Berlin is very recognizable. The Brandenburg Gate is really famous, especially since Reagan and JFK both gave important speeches there. There's also the Berlin Wall, Checkpoint Charlie, TV Tower, Reichstag, Museum Island, Alexanderplatz etc...

I'd argue it's the most famous city in Europe behind London, Paris and Rome.


----------



## Evan (Jul 8, 2004)

I'd definitely put Chicago near the top. Sears Tower (Willis, whatever), Hancock and Marina City are widely known.


----------



## Clery (Dec 5, 2010)

Obviously some Americans in here truely over-estimate the notoriety of their cities in Asia or Africa.

The really famous US cities are NYC, LA and maybe Washington. Chicago and San Francisco are not even close.

I agree with Botswana. Many people under-estimate the notoriety of both Berlin and Moscow. And then comes Asian cities: Beijing, Tokyo, Bombay(Mumbai), Mecca.


----------



## motion (Oct 13, 2009)

Clery said:


> Obviously some Americans in here truely over-estimate the notoriety of their cities in Asia or Africa.
> 
> The really famous US cities are NYC, LA and maybe Washington. Chicago and San Francisco are not even close.
> 
> I agree with Botswana. Many people under-estimate the notoriety of both Berlin and Moscow. And then comes Asian cities: Beijing, Tokyo, Bombay(Mumbai), Mecca.

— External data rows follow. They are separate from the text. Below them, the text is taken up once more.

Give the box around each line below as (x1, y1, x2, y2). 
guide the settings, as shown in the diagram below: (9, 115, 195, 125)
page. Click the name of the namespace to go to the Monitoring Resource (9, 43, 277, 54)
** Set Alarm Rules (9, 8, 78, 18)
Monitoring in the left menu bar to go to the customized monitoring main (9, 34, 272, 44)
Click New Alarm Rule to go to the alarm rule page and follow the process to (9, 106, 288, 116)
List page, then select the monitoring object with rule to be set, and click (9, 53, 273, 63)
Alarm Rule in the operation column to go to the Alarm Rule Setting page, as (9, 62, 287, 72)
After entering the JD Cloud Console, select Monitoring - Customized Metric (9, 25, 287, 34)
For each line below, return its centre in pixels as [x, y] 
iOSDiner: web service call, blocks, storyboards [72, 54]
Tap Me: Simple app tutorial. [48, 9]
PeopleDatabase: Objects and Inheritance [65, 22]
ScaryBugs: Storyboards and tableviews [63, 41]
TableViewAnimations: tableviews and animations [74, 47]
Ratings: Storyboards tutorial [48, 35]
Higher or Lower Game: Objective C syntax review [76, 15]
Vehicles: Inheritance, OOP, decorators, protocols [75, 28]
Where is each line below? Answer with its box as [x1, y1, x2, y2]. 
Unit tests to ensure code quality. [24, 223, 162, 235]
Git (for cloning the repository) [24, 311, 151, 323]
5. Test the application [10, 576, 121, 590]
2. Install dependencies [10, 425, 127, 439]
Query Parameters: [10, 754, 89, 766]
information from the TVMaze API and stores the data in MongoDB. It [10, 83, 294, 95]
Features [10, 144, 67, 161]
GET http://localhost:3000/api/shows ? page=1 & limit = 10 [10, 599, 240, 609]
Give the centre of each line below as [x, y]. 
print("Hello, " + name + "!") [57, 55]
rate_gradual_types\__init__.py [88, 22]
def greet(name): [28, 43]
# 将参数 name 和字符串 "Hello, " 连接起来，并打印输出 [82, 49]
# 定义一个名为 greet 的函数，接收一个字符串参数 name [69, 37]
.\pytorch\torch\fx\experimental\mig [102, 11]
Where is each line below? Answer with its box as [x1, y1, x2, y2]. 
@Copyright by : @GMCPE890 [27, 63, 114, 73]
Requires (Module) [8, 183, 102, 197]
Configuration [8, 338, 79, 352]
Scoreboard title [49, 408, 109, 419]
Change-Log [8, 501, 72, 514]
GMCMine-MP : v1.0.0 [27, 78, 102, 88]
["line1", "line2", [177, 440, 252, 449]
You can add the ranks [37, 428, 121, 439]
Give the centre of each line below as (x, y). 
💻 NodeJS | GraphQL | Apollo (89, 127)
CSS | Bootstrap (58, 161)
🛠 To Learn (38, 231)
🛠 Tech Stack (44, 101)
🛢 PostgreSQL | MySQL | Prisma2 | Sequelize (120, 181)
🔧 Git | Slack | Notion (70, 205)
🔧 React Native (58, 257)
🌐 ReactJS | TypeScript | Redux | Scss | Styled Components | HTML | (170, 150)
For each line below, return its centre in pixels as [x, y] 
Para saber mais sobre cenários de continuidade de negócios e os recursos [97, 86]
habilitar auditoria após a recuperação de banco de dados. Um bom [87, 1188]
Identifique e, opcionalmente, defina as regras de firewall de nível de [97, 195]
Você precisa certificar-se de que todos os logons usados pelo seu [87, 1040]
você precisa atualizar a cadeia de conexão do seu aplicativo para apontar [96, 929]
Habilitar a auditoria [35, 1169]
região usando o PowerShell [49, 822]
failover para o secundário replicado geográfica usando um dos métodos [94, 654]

I have to totally agree! I lived in America half my life and Americans would be shocked to know that other than NY and washington nothing is that recognizable not even LA.


----------



## Dimethyltryptamine (Aug 22, 2009)

what in Tokyo, Mumbai and Mecca is synonymous with the city? Something that the entire world would recognise at first glance and know exactly where it's located?


----------



## Evan (Jul 8, 2004)

For Tokyo, it would have to be Tokyo Tower and the Docomo building with the cool clock on it. For Mumbai and Mecca, I can't think of a single thing.


----------



## mvictory (Jul 27, 2009)

Only cities in the world that are truly universally recognisable are.
Paris, London, NYC, Rome and Sydney (or do I overestimate the importance significance of the opera house because I am Australian)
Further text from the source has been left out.